■ **Problem statement**
Please repeat every entry exactly as written, but skip the pictures.

■ **Extracted records**
=====

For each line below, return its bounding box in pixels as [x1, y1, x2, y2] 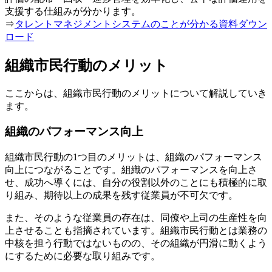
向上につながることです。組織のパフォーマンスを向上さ [5, 165, 257, 175]
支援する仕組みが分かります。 [5, 5, 141, 16]
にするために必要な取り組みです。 [5, 251, 160, 262]
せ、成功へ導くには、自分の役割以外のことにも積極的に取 [5, 177, 267, 188]
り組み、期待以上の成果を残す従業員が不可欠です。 [5, 190, 238, 201]
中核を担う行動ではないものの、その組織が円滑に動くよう [5, 238, 267, 249]
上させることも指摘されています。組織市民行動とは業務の [5, 225, 267, 236]
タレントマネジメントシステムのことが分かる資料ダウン [15, 18, 267, 29]
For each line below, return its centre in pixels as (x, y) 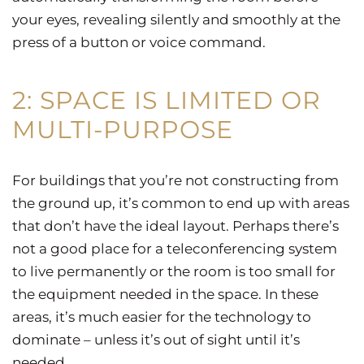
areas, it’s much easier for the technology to (162, 317)
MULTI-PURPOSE (123, 130)
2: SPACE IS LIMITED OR (167, 101)
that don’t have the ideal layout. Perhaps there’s (175, 226)
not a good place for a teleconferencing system (175, 249)
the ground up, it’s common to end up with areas (181, 204)
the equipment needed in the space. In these (165, 295)
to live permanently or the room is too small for (174, 272)
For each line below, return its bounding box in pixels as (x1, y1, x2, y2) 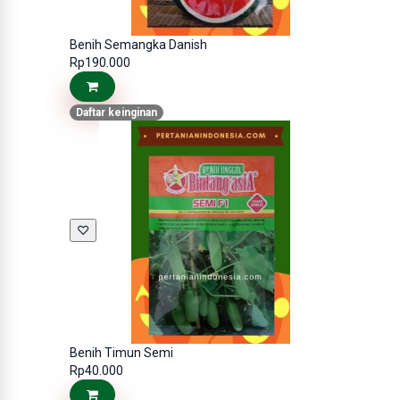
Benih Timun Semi (69, 345, 173, 360)
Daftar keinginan (75, 105, 157, 119)
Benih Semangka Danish (69, 37, 207, 53)
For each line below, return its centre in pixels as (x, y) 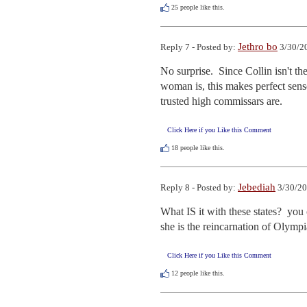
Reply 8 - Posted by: (199, 188)
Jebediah (257, 187)
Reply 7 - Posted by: (199, 47)
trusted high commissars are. (221, 101)
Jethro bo (258, 46)
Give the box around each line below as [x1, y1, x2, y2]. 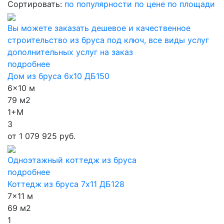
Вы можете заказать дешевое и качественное [7, 23, 190, 33]
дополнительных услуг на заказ [7, 47, 133, 57]
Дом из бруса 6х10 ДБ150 [7, 71, 109, 81]
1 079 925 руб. [16, 131, 75, 141]
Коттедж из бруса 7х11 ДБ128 [7, 179, 124, 189]
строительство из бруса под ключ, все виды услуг [7, 35, 209, 45]
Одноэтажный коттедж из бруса [7, 155, 136, 165]
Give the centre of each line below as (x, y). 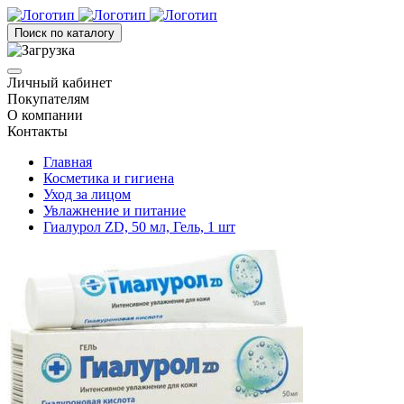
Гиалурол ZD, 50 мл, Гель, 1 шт (139, 227)
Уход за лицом (87, 194)
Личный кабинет (60, 83)
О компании (45, 115)
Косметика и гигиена (109, 178)
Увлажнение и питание (115, 211)
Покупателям (48, 99)
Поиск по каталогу (64, 33)
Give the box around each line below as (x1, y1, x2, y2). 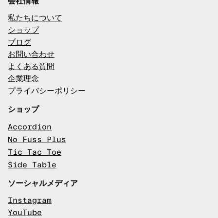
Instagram (8, 197, 52, 205)
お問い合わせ (8, 51, 54, 59)
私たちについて (8, 14, 62, 22)
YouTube (8, 209, 42, 217)
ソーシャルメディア (8, 178, 78, 188)
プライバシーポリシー (8, 87, 86, 95)
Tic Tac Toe (8, 148, 61, 157)
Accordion (8, 123, 52, 131)
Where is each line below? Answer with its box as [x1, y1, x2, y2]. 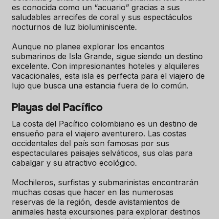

=====

■ **Exercise solution**
For each line below, return its bounding box in pixels as [x1, y1, x2, y2] 
向上につながることです。組織のパフォーマンスを向上さ [5, 165, 257, 175]
支援する仕組みが分かります。 [5, 5, 141, 16]
にするために必要な取り組みです。 [5, 251, 160, 262]
せ、成功へ導くには、自分の役割以外のことにも積極的に取 [5, 177, 267, 188]
り組み、期待以上の成果を残す従業員が不可欠です。 [5, 190, 238, 201]
中核を担う行動ではないものの、その組織が円滑に動くよう [5, 238, 267, 249]
上させることも指摘されています。組織市民行動とは業務の [5, 225, 267, 236]
タレントマネジメントシステムのことが分かる資料ダウン [15, 18, 267, 29]
For each line below, return its centre in pixels as (x, y) 
areas, it’s much easier for the technology to (162, 317)
MULTI-PURPOSE (123, 130)
2: SPACE IS LIMITED OR (167, 101)
that don’t have the ideal layout. Perhaps there’s (175, 226)
not a good place for a teleconferencing system (175, 249)
the ground up, it’s common to end up with areas (181, 204)
the equipment needed in the space. In these (165, 295)
to live permanently or the room is too small for (174, 272)
For each line below, return its bounding box in pixels as (x1, y1, x2, y2) 
Benih Timun Semi (69, 345, 173, 360)
Daftar keinginan (75, 105, 157, 119)
Benih Semangka Danish (69, 37, 207, 53)
For each line below, return its centre in pixels as (x, y) 
Reply 8 - Posted by: (199, 188)
Jebediah (257, 187)
Reply 7 - Posted by: (199, 47)
trusted high commissars are. (221, 101)
Jethro bo (258, 46)
Give the box around each line below as [x1, y1, x2, y2]. 
Вы можете заказать дешевое и качественное [7, 23, 190, 33]
дополнительных услуг на заказ [7, 47, 133, 57]
Дом из бруса 6х10 ДБ150 [7, 71, 109, 81]
1 079 925 руб. [16, 131, 75, 141]
Коттедж из бруса 7х11 ДБ128 [7, 179, 124, 189]
строительство из бруса под ключ, все виды услуг [7, 35, 209, 45]
Одноэтажный коттедж из бруса [7, 155, 136, 165]
Give the centre of each line below as (x, y). 
Гиалурол ZD, 50 мл, Гель, 1 шт (139, 227)
Уход за лицом (87, 194)
Личный кабинет (60, 83)
О компании (45, 115)
Косметика и гигиена (109, 178)
Увлажнение и питание (115, 211)
Покупателям (48, 99)
Поиск по каталогу (64, 33)
Give the box around each line below as (x1, y1, x2, y2). 
Instagram (8, 197, 52, 205)
お問い合わせ (8, 51, 54, 59)
私たちについて (8, 14, 62, 22)
YouTube (8, 209, 42, 217)
ソーシャルメディア (8, 178, 78, 188)
プライバシーポリシー (8, 87, 86, 95)
Tic Tac Toe (8, 148, 61, 157)
Accordion (8, 123, 52, 131)
Where is each line below? Answer with its box as [x1, y1, x2, y2]. 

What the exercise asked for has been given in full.